Note

This is a Hugging Face dataset. For large datasets, ensure huggingface_hub>=1.1.3 to avoid rate limits. Learn more in the Hugging Face integration docs.

Hugging Face

Dataset Card for RCS UTN Green Box (FiftyOne)#

FiftyOne

image/png

rcs_utn_green_box is a grouped FiftyOne video dataset of a multi-view robot manipulation task — “pick the green box” — collected with the Robot Control Stack (RCS) ecosystem from the University of Technology Nuremberg. Each episode is a group with one synchronized video per camera, plus dense robot proprioception and action data on every frame.

Installation#

If you haven’t already, install FiftyOne:

pip install -U fiftyone

Usage#

import fiftyone as fo
from fiftyone.utils.huggingface import load_from_hub

dataset = load_from_hub("Voxel51/rcs_utn_green_box")
session = fo.launch_app(dataset)

Dataset Details#

Dataset Description#

Robot Control Stack (RCS) is a lean, modular ecosystem for robot learning at scale, with a unified interface for simulated and physical robots to facilitate sim-to-real transfer. This dataset captures a single cube-picking task recorded from five camera perspectives, with per-frame joint states, end-effector poses, gripper state, actions, and the tracked cube pose — the kind of multi-view, multi-modal trajectory data used to train and evaluate Vision-Language-Action (VLA) policies.
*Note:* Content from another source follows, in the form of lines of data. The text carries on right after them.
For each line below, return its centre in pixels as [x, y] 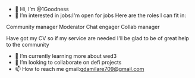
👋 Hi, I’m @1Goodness [42, 9]
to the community [28, 45]
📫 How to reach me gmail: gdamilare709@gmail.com [79, 69]
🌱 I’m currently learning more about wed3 [66, 56]
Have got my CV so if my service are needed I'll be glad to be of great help [97, 38]
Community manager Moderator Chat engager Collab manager [83, 27]
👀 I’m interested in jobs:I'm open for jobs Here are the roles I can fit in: [100, 15]

This FiftyOne version is a grouped video dataset: each episode links the five camera streams so they can be scrubbed together in the App, with robot state and actions rendered as per-frame numeric fields.


FiftyOne Dataset Structure#

Dataset name: rcs_utn_green_box

Media type: group

Default group slice: side_wide

Summary#

Property

Value

Groups (episodes)

143

Video samples (total)

715

Group slices

side_wide, wrist, side_right, bird_eye, side

Language instruction

pick the green box

Groups and slices#

Each episode is one demonstration. The five linked slices are the camera perspectives recorded during that episode:

Slice

Description

side_wide

Wide side view (default slice)

wrist

Wrist-mounted camera

side_right

Right-side view

bird_eye

Top-down bird’s-eye view

side

Side view

Videos are encoded as H.264 / yuv420p (30 fps) from the source JPEG frames for in-App playback.

Sample-level fields#

Field

Type

Description

episode_id

string

Episode identifier (from the source parquet shard)

camera

string

Camera/slice name for this sample

language_instruction

string

Natural-language task description

intrinsics

list

Camera intrinsics for this view

extrinsics

list

Camera extrinsics for this view

Frame-level fields#

Field

Type

Description

step

int

Step index within the episode

timestamp

float

Frame timestamp

reward

float

Per-step reward

success

bool

Success flag

joints

list(float)

Robot joint positions

tquat

list(float)

End-effector pose (translation + quaternion)

xyzrpy

list(float)

End-effector pose (xyz + roll/pitch/yaw)

gripper

float

Gripper state

action_tquat

list(float)

Commanded end-effector action (translation + quaternion)

action_gripper

float

Commanded gripper action

cube_pos_tquat

list(float)

Tracked green-cube pose (translation + quaternion)

Citation#

@article{juelg2025rcs,
  title   = {Robot Control Stack: A Lean Ecosystem for Robot Learning at Scale},
  author  = {J\"ulg, Tobias and Krack, Pierre and Bien, Seongjin and Blei, Yannik and Gamal, Khaled and Nakahara, Ken and Hechtl, Johannes and Calandra, Roberto and Burgard, Wolfram and Walter, Florian},
  journal = {arXiv preprint arXiv:2509.14932},
  year    = {2025}
}

License#

The source Robot Control Stack project is released under the Apache-2.0 License.